> Exercise requirements: For each entry, return the text exactly and omit any image.

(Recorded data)
____
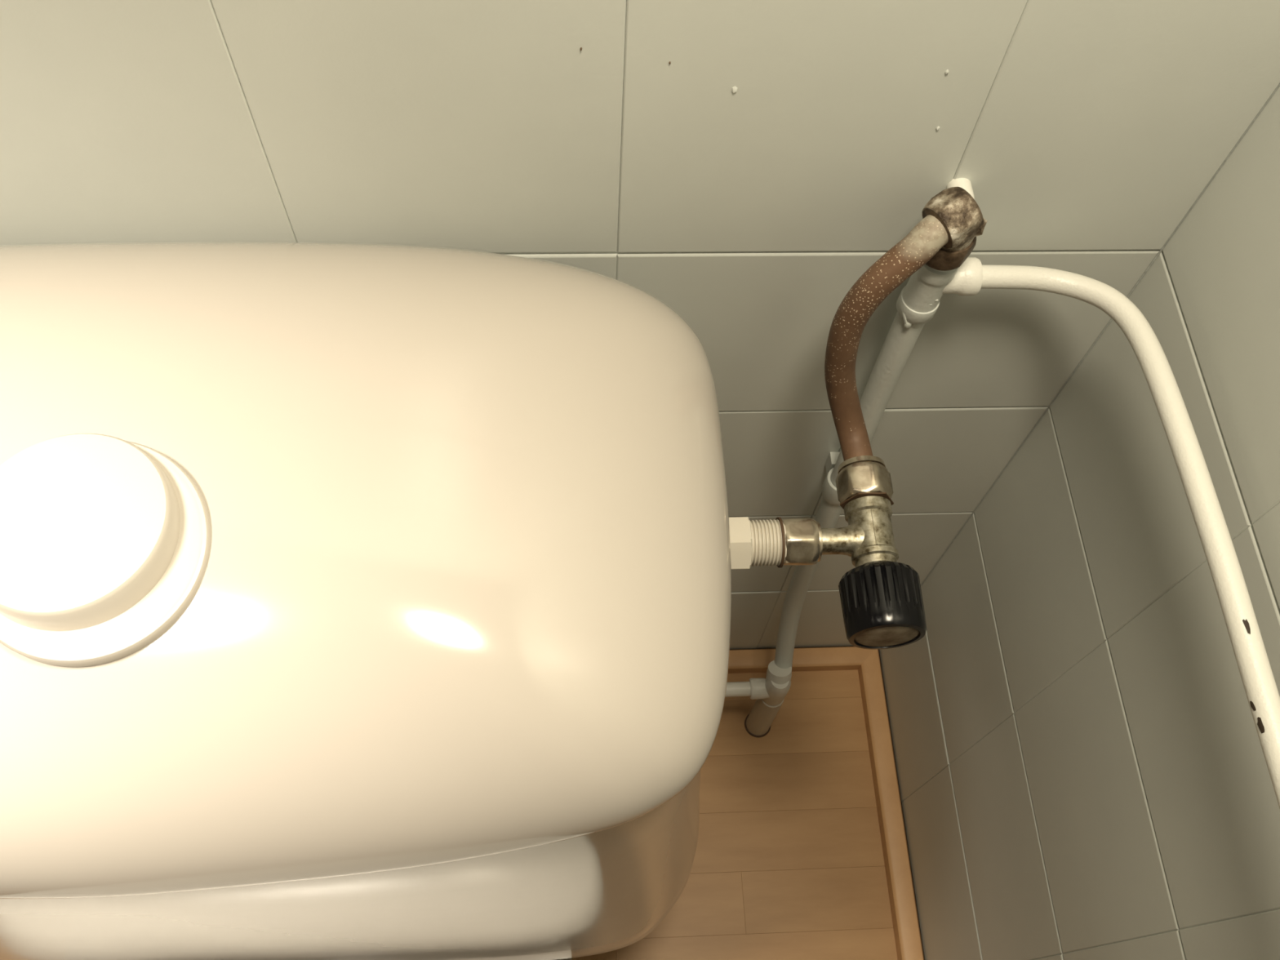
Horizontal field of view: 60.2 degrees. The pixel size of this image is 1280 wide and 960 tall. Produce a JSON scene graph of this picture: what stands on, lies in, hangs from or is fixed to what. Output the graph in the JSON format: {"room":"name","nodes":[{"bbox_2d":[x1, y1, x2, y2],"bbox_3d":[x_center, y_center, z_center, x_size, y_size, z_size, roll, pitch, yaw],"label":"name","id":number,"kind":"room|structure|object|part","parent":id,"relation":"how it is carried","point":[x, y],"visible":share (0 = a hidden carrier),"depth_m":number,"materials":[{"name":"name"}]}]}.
{"room":"toilet room","nodes":[
{"label":"toilet room","id":0,"kind":"room"},
{"bbox_2d":[0,0,1279,649],"bbox_3d":[-0.200,-0.275,0.242,1.035,1.928,0.046,-1,63,-3],"label":"wall","id":1,"kind":"structure","parent":0,"point":[740,166],"depth_m":0.47,"materials":[{"name":"white tile"}]},
{"bbox_2d":[728,646,874,673],"bbox_3d":[-0.239,0.181,1.049,0.943,0.015,0.020,-1,63,-3],"label":"baseboard","id":2,"kind":"structure","parent":1,"relation":"attached to","point":[832,658],"depth_m":1.06,"materials":[{"name":"brown wood"}]},
{"bbox_2d":[822,451,839,505],"bbox_3d":[0.130,-0.001,0.722,0.020,0.020,0.031,-1,63,-3],"label":"clip","id":3,"kind":"object","parent":1,"relation":"attached to","point":[829,493],"visible":0.44,"depth_m":0.72,"materials":[{"name":"white paint"}]},
{"bbox_2d":[774,311,924,668],"bbox_3d":[0.130,0.024,0.718,0.017,0.529,0.060,-1,63,-3],"label":"riser pipe","id":4,"kind":"object","parent":1,"relation":"attached to","point":[901,338],"visible":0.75,"depth_m":0.64,"materials":[{"name":"white paint"}]},
{"bbox_2d":[896,257,982,324],"bbox_3d":[0.146,-0.095,0.535,0.033,0.043,0.021,-1,63,-3],"label":"pipe tee","id":5,"kind":"object","parent":4,"relation":"attached to","point":[919,300],"visible":0.8,"depth_m":0.53,"materials":[{"name":"white paint"}]},
{"bbox_2d":[980,264,1279,808],"bbox_3d":[0.225,0.481,0.229,0.090,0.024,1.324,-1,63,-3],"label":"pipe","id":6,"kind":"object","parent":5,"relation":"attached to","point":[1263,696],"visible":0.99,"depth_m":0.47,"materials":[{"name":"white paint"}]},
{"bbox_2d":[921,177,987,271],"bbox_3d":[0.139,-0.117,0.495,0.028,0.038,0.037,-1,63,-3],"label":"compression elbow","id":7,"kind":"object","parent":1,"relation":"attached to","point":[956,207],"visible":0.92,"depth_m":0.48,"materials":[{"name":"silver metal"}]},
{"bbox_2d":[571,669,897,959],"bbox_3d":[-0.211,0.780,0.765,0.945,0.030,1.350,-1,63,-3],"label":"floor","id":8,"kind":"structure","parent":0,"point":[788,864],"depth_m":1.00,"materials":[{"name":"brown wood"}]},
{"bbox_2d":[0,242,786,959],"bbox_3d":[-0.188,0.350,0.582,0.522,0.693,0.745,-1,63,-3],"label":"toilet","id":9,"kind":"object","parent":8,"relation":"on","point":[357,602],"visible":1,"depth_m":0.40,"materials":[{"name":"beige ceramic"}]},
{"bbox_2d":[775,455,926,649],"bbox_3d":[0.101,0.034,0.544,0.067,0.039,0.093,-1,63,-3],"label":"valve","id":10,"kind":"object","parent":9,"relation":"attached to","point":[882,602],"visible":0.98,"depth_m":0.53,"materials":[{"name":"silver metal"}]},
{"bbox_2d":[775,517,864,568],"bbox_3d":[0.091,0.030,0.546,0.047,0.025,0.025,-1,63,-3],"label":"outlet","id":11,"kind":"object","parent":10,"relation":"attached to","point":[805,540],"depth_m":0.54,"materials":[{"name":"silver metal"}]},
{"bbox_3d":[0.116,0.060,0.532,0.039,0.039,0.034,-1,63,-3],"label":"knob","id":12,"kind":"part","parent":10,"relation":"part of","materials":[{"name":"black plastic"}]},
{"bbox_2d":[824,214,948,461],"bbox_3d":[0.114,-0.054,0.523,0.048,0.136,0.081,-1,63,-3],"label":"copper pipe","id":13,"kind":"object","parent":10,"relation":"on","point":[925,240],"visible":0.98,"depth_m":0.51,"materials":[{"name":"brown metal"}]},
{"bbox_2d":[744,660,791,737],"bbox_3d":[0.110,0.196,0.984,0.035,0.145,0.032,-1,63,-3],"label":"lower tee","id":14,"kind":"object","parent":8,"relation":"on","point":[770,692],"visible":1,"depth_m":0.94,"materials":[{"name":"white paint"}]},
{"bbox_2d":[724,681,751,697],"bbox_3d":[-0.003,0.181,0.940,0.203,0.015,0.012,-1,63,-3],"label":"pipe","id":15,"kind":"object","parent":14,"relation":"attached to","point":[734,689],"visible":0.2,"depth_m":0.94,"materials":[{"name":"white paint"}]},
{"bbox_2d":[748,678,768,699],"bbox_3d":[0.107,0.178,0.946,0.027,0.018,0.018,-1,63,-3],"label":"socket","id":16,"kind":"object","parent":14,"relation":"attached to","point":[759,686],"depth_m":0.94,"materials":[{"name":"white paint"}]},
{"bbox_2d":[878,84,1279,959],"bbox_3d":[0.324,0.355,-0.058,0.045,1.928,1.396,-1,63,-3],"label":"wall","id":17,"kind":"structure","parent":0,"point":[1082,771],"depth_m":0.60,"materials":[{"name":"white tile"}]},
{"bbox_2d":[857,648,924,959],"bbox_3d":[0.250,0.762,0.771,0.020,0.015,1.348,-1,63,-3],"label":"baseboard","id":18,"kind":"structure","parent":17,"relation":"attached to","point":[908,945],"depth_m":1.00,"materials":[{"name":"brown wood"}]}
]}
____
> Written answer:
Horizontal field of view: 60.2 degrees. The pixel size of this image is 1280 wide and 960 tall. Produce a JSON scene graph of this picture: what stands on, lies in, hangs from or is fixed to what. Output the graph in the JSON format: {"room":"name","nodes":[{"bbox_2d":[x1, y1, x2, y2],"bbox_3d":[x_center, y_center, z_center, x_size, y_size, z_size, roll, pitch, yaw],"label":"name","id":number,"kind":"room|structure|object|part","parent":id,"relation":"how it is carried","point":[x, y],"visible":share (0 = a hidden carrier),"depth_m":number,"materials":[{"name":"name"}]}]}.
{"room":"toilet room","nodes":[
{"label":"toilet room","id":0,"kind":"room"},
{"bbox_2d":[0,0,1279,649],"bbox_3d":[-0.200,-0.275,0.242,1.035,1.928,0.046,-1,63,-3],"label":"wall","id":1,"kind":"structure","parent":0,"point":[740,166],"depth_m":0.47,"materials":[{"name":"white tile"}]},
{"bbox_2d":[728,646,874,673],"bbox_3d":[-0.239,0.181,1.049,0.943,0.015,0.020,-1,63,-3],"label":"baseboard","id":2,"kind":"structure","parent":1,"relation":"attached to","point":[832,658],"depth_m":1.06,"materials":[{"name":"brown wood"}]},
{"bbox_2d":[822,451,839,505],"bbox_3d":[0.130,-0.001,0.722,0.020,0.020,0.031,-1,63,-3],"label":"clip","id":3,"kind":"object","parent":1,"relation":"attached to","point":[829,493],"visible":0.44,"depth_m":0.72,"materials":[{"name":"white paint"}]},
{"bbox_2d":[774,311,924,668],"bbox_3d":[0.130,0.024,0.718,0.017,0.529,0.060,-1,63,-3],"label":"riser pipe","id":4,"kind":"object","parent":1,"relation":"attached to","point":[901,338],"visible":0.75,"depth_m":0.64,"materials":[{"name":"white paint"}]},
{"bbox_2d":[896,257,982,324],"bbox_3d":[0.146,-0.095,0.535,0.033,0.043,0.021,-1,63,-3],"label":"pipe tee","id":5,"kind":"object","parent":4,"relation":"attached to","point":[919,300],"visible":0.8,"depth_m":0.53,"materials":[{"name":"white paint"}]},
{"bbox_2d":[980,264,1279,808],"bbox_3d":[0.225,0.481,0.229,0.090,0.024,1.324,-1,63,-3],"label":"pipe","id":6,"kind":"object","parent":5,"relation":"attached to","point":[1263,696],"visible":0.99,"depth_m":0.47,"materials":[{"name":"white paint"}]},
{"bbox_2d":[921,177,987,271],"bbox_3d":[0.139,-0.117,0.495,0.028,0.038,0.037,-1,63,-3],"label":"compression elbow","id":7,"kind":"object","parent":1,"relation":"attached to","point":[956,207],"visible":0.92,"depth_m":0.48,"materials":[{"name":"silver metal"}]},
{"bbox_2d":[571,669,897,959],"bbox_3d":[-0.211,0.780,0.765,0.945,0.030,1.350,-1,63,-3],"label":"floor","id":8,"kind":"structure","parent":0,"point":[788,864],"depth_m":1.00,"materials":[{"name":"brown wood"}]},
{"bbox_2d":[0,242,786,959],"bbox_3d":[-0.188,0.350,0.582,0.522,0.693,0.745,-1,63,-3],"label":"toilet","id":9,"kind":"object","parent":8,"relation":"on","point":[357,602],"visible":1,"depth_m":0.40,"materials":[{"name":"beige ceramic"}]},
{"bbox_2d":[775,455,926,649],"bbox_3d":[0.101,0.034,0.544,0.067,0.039,0.093,-1,63,-3],"label":"valve","id":10,"kind":"object","parent":9,"relation":"attached to","point":[882,602],"visible":0.98,"depth_m":0.53,"materials":[{"name":"silver metal"}]},
{"bbox_2d":[775,517,864,568],"bbox_3d":[0.091,0.030,0.546,0.047,0.025,0.025,-1,63,-3],"label":"outlet","id":11,"kind":"object","parent":10,"relation":"attached to","point":[805,540],"depth_m":0.54,"materials":[{"name":"silver metal"}]},
{"bbox_3d":[0.116,0.060,0.532,0.039,0.039,0.034,-1,63,-3],"label":"knob","id":12,"kind":"part","parent":10,"relation":"part of","materials":[{"name":"black plastic"}]},
{"bbox_2d":[824,214,948,461],"bbox_3d":[0.114,-0.054,0.523,0.048,0.136,0.081,-1,63,-3],"label":"copper pipe","id":13,"kind":"object","parent":10,"relation":"on","point":[925,240],"visible":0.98,"depth_m":0.51,"materials":[{"name":"brown metal"}]},
{"bbox_2d":[744,660,791,737],"bbox_3d":[0.110,0.196,0.984,0.035,0.145,0.032,-1,63,-3],"label":"lower tee","id":14,"kind":"object","parent":8,"relation":"on","point":[770,692],"visible":1,"depth_m":0.94,"materials":[{"name":"white paint"}]},
{"bbox_2d":[724,681,751,697],"bbox_3d":[-0.003,0.181,0.940,0.203,0.015,0.012,-1,63,-3],"label":"pipe","id":15,"kind":"object","parent":14,"relation":"attached to","point":[734,689],"visible":0.2,"depth_m":0.94,"materials":[{"name":"white paint"}]},
{"bbox_2d":[748,678,768,699],"bbox_3d":[0.107,0.178,0.946,0.027,0.018,0.018,-1,63,-3],"label":"socket","id":16,"kind":"object","parent":14,"relation":"attached to","point":[759,686],"depth_m":0.94,"materials":[{"name":"white paint"}]},
{"bbox_2d":[878,84,1279,959],"bbox_3d":[0.324,0.355,-0.058,0.045,1.928,1.396,-1,63,-3],"label":"wall","id":17,"kind":"structure","parent":0,"point":[1082,771],"depth_m":0.60,"materials":[{"name":"white tile"}]},
{"bbox_2d":[857,648,924,959],"bbox_3d":[0.250,0.762,0.771,0.020,0.015,1.348,-1,63,-3],"label":"baseboard","id":18,"kind":"structure","parent":17,"relation":"attached to","point":[908,945],"depth_m":1.00,"materials":[{"name":"brown wood"}]}
]}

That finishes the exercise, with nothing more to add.